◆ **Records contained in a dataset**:
▼
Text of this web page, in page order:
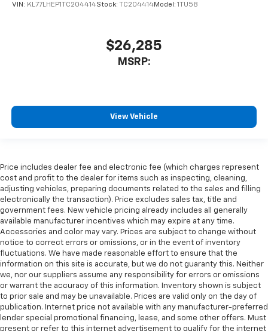
VIN: KL77LHEP1TC204414Stock: TC204414Model: 1TU58
$26,285
MSRP:
View Vehicle
Price includes dealer fee and electronic fee (which charges represent
cost and profit to the dealer for items such as inspecting, cleaning,
adjusting vehicles, preparing documents related to the sales and filling
electronically the transaction). Price excludes sales tax, title and
government fees. New vehicle pricing already includes all generally
available manufacturer incentives which may expire at any time.
Accessories and color may vary. Prices are subject to change without
notice to correct errors or omissions, or in the event of inventory
fluctuations. We have made reasonable effort to ensure that the
information on this site is accurate, but we do not guaranty this. Neither
we, nor our suppliers assume any responsibility for errors or omissions
or warrant the accuracy of this information. Inventory shown is subject
to prior sale and may be unavailable. Prices are valid only on the day of
publication. Internet price not available with any manufacturer-preferred
lender special promotional financing, lease, and some other offers. Must
present or refer to this internet advertisement to qualify for the internet
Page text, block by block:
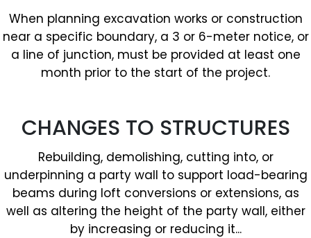
When planning excavation works or construction
near a specific boundary, a 3 or 6-meter notice, or
a line of junction, must be provided at least one
month prior to the start of the project.
CHANGES TO STRUCTURES
Rebuilding, demolishing, cutting into, or
underpinning a party wall to support load-bearing
beams during loft conversions or extensions, as
well as altering the height of the party wall, either
by increasing or reducing it...
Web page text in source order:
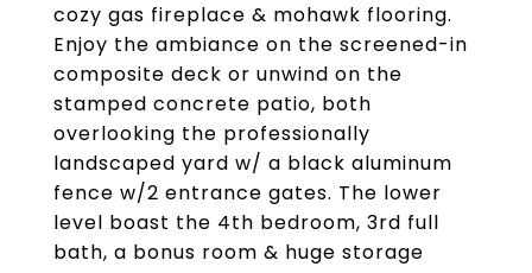
cozy gas fireplace & mohawk flooring.
Enjoy the ambiance on the screened-in
composite deck or unwind on the
stamped concrete patio, both
overlooking the professionally
landscaped yard w/ a black aluminum
fence w/2 entrance gates. The lower
level boast the 4th bedroom, 3rd full
bath, a bonus room & huge storage
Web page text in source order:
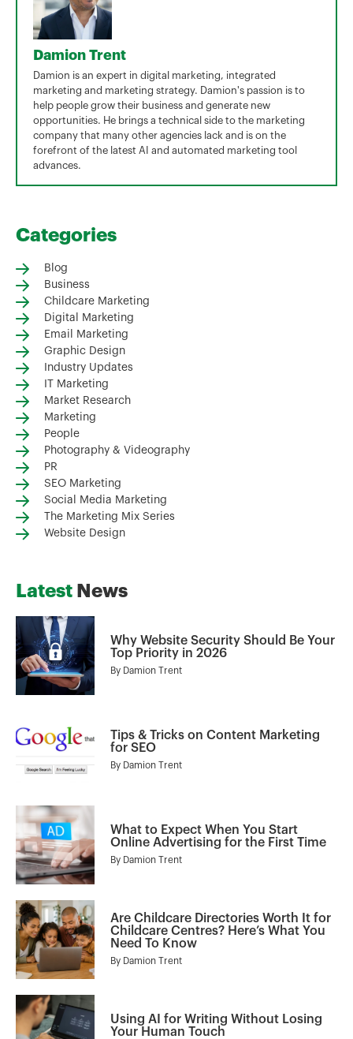
Damion Trent
Damion is an expert in digital marketing, integrated
marketing and marketing strategy. Damion's passion is to
help people grow their business and generate new
opportunities. He brings a technical side to the marketing
company that many other agencies lack and is on the
forefront of the latest AI and automated marketing tool
advances.
Categories
Blog
Business
Childcare Marketing
Digital Marketing
Email Marketing
Graphic Design
Industry Updates
IT Marketing
Market Research
Marketing
People
Photography & Videography
PR
SEO Marketing
Social Media Marketing
The Marketing Mix Series
Website Design
Latest News
Why Website Security Should Be Your
Top Priority in 2026
By Damion Trent
Tips & Tricks on Content Marketing
for SEO
By Damion Trent
What to Expect When You Start
Online Advertising for the First Time
By Damion Trent
Are Childcare Directories Worth It for
Childcare Centres? Here’s What You
Need To Know
By Damion Trent
Using AI for Writing Without Losing
Your Human Touch
▲
◆ **What is expected**: Copy each line from the entries above that has the word "information" in it.

◆ **The completed task**:
information on this site is accurate, but we do not guaranty this. Neither
or warrant the accuracy of this information. Inventory shown is subject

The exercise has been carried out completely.